Vacheron Constantin Historiques 222, £53,500
Vacheron Constantin Historiques 222, £53,500

For the past 10 years I have been imploring/boring every Vacheron Constantin executive that I have met to relaunch the 222, Vacheron’s late-1970s integrated case and bracelet design, and at last it has come out as part of its Historiques collection. I was also impressed by the ultra-contemporary skeletonised rendering of the Overseas tourbillon in titanium (£137,000) with a dazzling blue, PVD-treated, angled-minute track – probably the best Overseas that has yet been made.  

Hublot Square Bang Unico King Gold Ceramic, £33,000
Hublot Square Bang Unico King Gold Ceramic, £33,000

Shaped cases at Hublot now account for 18 per cent of production; and having gone in a vaguely Richard Mille direction with its tonneau-shaped case watches, the Fusion brand is launching a square-cased timepiece – the Square Bang Unico – that bears a more than passing resemblance to a chunky Cartier Santos (although, as CEO Ricardo Guadalupe pointed out to me, a square is after all a square).  

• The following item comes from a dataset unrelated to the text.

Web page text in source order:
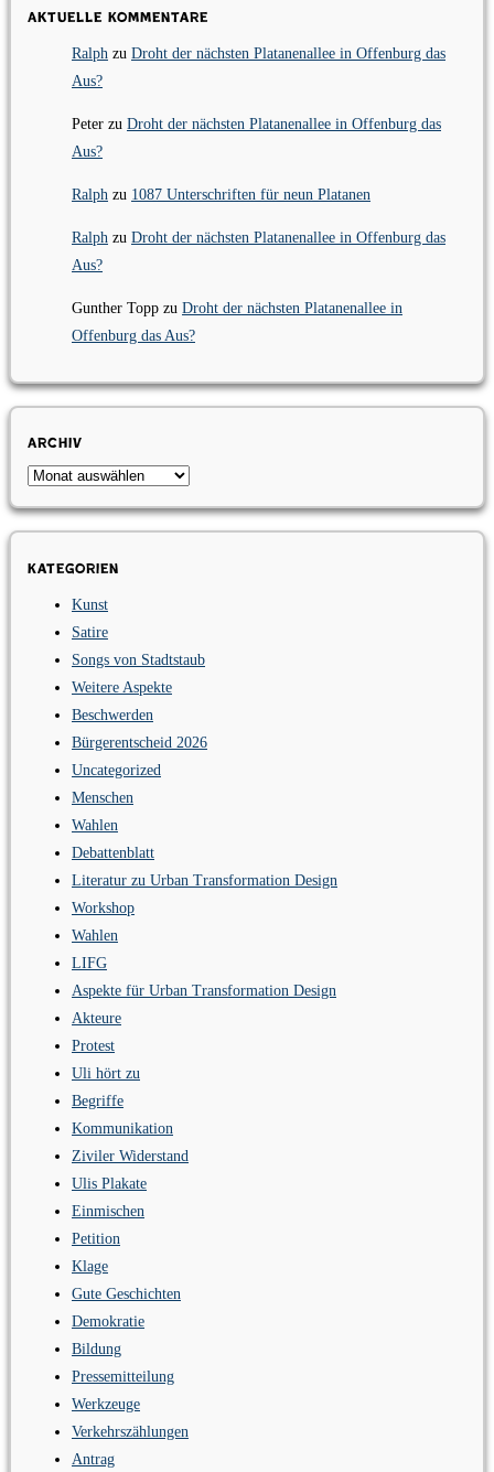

TAG Heuer Aquaracer Professional 200 Solargraph, £2,450
TAG Heuer Aquaracer Professional 200 Solargraph, £2,450

TAG Heuer presented half a dozen novelties that seemed more weighted towards the TAG (Techniques d’Avant Garde) part of its name, rather than the heritage-oriented Heuer. Of particular interest was a sleek, black, solar-powered Aquaracer Professional 200 Solargraph, which boasts a natty bezel made from a blend of carbon and green super-luminova and a dial with super-luminova indexes. Pricing at £2,450 seems eminently reasonable, but if you fancy spending considerably more there is the Plasma (POA) which features a main dial of polycrystalline (lab-grown) diamonds that took 800 hours to cultivate. These diamonds grow at a rate of one micron per hour, which sounds slow until you remember it takes a couple of billion years to make the real thing.

Chanel Mademoiselle J12 La Pausa, POA
Chanel Mademoiselle J12 La Pausa, POA
Chanel Diamond Tourbillon, €160,000
Chanel Diamond Tourbillon, €160,000

Chanel chose to showcase the serious horological content of its flagship J12 with the reveal of an in-house flying tourbillon. But it is the continuation of the J12s with Manga-style caricatures of Mademoiselle from various periods in her life that stick in the mind. There she is dressed for lunch at La Pausa, her house overlooking Cap-Martin, in striped T-shirt and wide-legged trousers; next we see her as the poised fashion queen, her neck garlanded with pearls. 

Cartier Coussin de Cartier, £60,500
Cartier Coussin de Cartier, £60,500

And finally Cartier continues on its winning roll with a timepiece for every taste: the multicoloured enamelled and diamond-set (and slightly trippy) Crash is a stand-out watch, but then so for completely different reasons is the Masse Mystérieuse – in which the skeletonised semi-circular calibre is also the oscillating weight. And it is not just movements that get the technical treatment: the Cartier Coussin is issued in a special edition with a flexible, almost spongy, case set with either diamonds or coloured stones – a brilliant (in both senses) achievement.